The expression \( \left(x^{\square}\right)^{\square}=x^{20} \) provides an excellent opportunity to explore the **power of a power rule** in exponents. This mathematical rule is fundamental when dealing with exponents raised to another power. Here's the core idea:

• When you raise a power to another power, you simply multiply the exponents.
• The formula is written as \( \left(a^m\right)^n = a^{m \times n} \).

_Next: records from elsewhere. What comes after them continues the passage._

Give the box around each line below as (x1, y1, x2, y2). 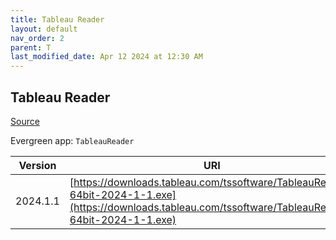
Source (10, 115, 40, 127)
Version (18, 158, 57, 172)
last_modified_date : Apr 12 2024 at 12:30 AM (10, 52, 203, 62)
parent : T (10, 42, 52, 53)
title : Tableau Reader (10, 14, 105, 25)
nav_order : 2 (10, 33, 65, 43)
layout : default (10, 24, 78, 34)
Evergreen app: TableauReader (10, 134, 135, 146)
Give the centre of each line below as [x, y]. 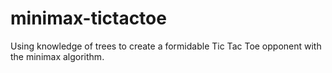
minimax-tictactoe [88, 18]
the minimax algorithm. [57, 56]
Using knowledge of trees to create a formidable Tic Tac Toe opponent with [166, 46]
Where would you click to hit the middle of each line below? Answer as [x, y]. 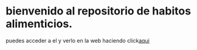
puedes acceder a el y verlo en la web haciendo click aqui [78, 40]
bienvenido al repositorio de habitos [98, 11]
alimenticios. [39, 24]
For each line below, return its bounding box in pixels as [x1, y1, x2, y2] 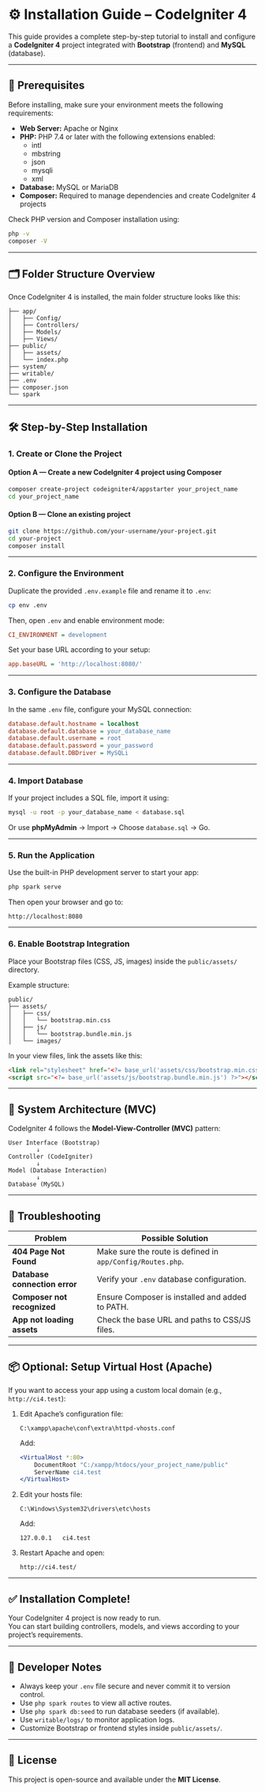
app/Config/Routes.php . [96, 1256, 184, 1267]
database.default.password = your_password [8, 741, 154, 750]
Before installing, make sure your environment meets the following [8, 100, 223, 109]
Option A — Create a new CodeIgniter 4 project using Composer [8, 468, 222, 477]
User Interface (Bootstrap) [8, 1139, 101, 1147]
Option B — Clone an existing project [8, 510, 132, 519]
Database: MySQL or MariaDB [19, 182, 119, 191]
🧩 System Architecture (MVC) [8, 1103, 157, 1116]
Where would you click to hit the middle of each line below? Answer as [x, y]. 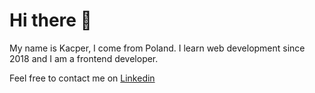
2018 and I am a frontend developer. [84, 58]
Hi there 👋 [50, 20]
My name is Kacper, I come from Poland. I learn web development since [157, 48]
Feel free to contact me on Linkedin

In our exercise, this means identifying two numbers \( a \) and \( b \) such that \( a \times b \) equals 20, given that \( \left(x^a\right)^b = x^{20} \). This approach simplifies complex exponential expressions, breaking them into manageable parts. To solve, we factor 20 into a product of two numbers.

To apply the power of a power rule effectively, we first need to **factorize** the number 20. Factorization is the process of breaking down a number into its multiplicative components or factors.

• It involves finding pairs of numbers which, when multiplied together, yield the original number (in this case, 20).
• The factor pairs of 20 are (1, 20), (2, 10), and (4, 5).

This is crucial as it allows us to choose pairs that multiply to 20, informing us which exponents to use in the power expression \( \left(x^a\right)^b \). In this context, selecting the pair (4, 5), for example, transforms \( \left(x^4\right)^5 \) to the simpler form \( x^{20} \), maintaining the equation's integrity.

An **algebraic expression** like \( \left(x^{\square}\right)^{\square}=x^{20} \) consists of numbers, variables, and exponents. In algebra, these symbols express mathematical relationships and operations. Grasping the structure of such expressions is key to manipulating and solving them.

• An algebraic expression becomes an equation when it is set equal to another expression or number.
• In our problem, the expressions involve powers and exponents, characteristics typical of algebraic simplification tasks.

Understanding the components and how they relate to each other allows us to apply algebraic rules, like the power of a power rule, efficiently—resulting in a neatly solved equation.

**Math problem solving** involves a systematic approach to find solutions to mathematical questions or exercises, like our exponent equation. This methodical process is built on logical thinking and understanding mathematical principles.

• Start by comprehending the problem through careful reading and identifying all given information and required outcomes.
• Incorporate learned rules and factors, like the power of a power rule, and factorization to manage complex expressions logically.
• Trial and error can be useful in situations like choosing appropriate factor pairs.

This organized approach empowers students to handle algebraic challenges. By applying strategies such as breaking complex problems into simpler parts and methodically testing solutions, we achieve an accurate and efficient resolution.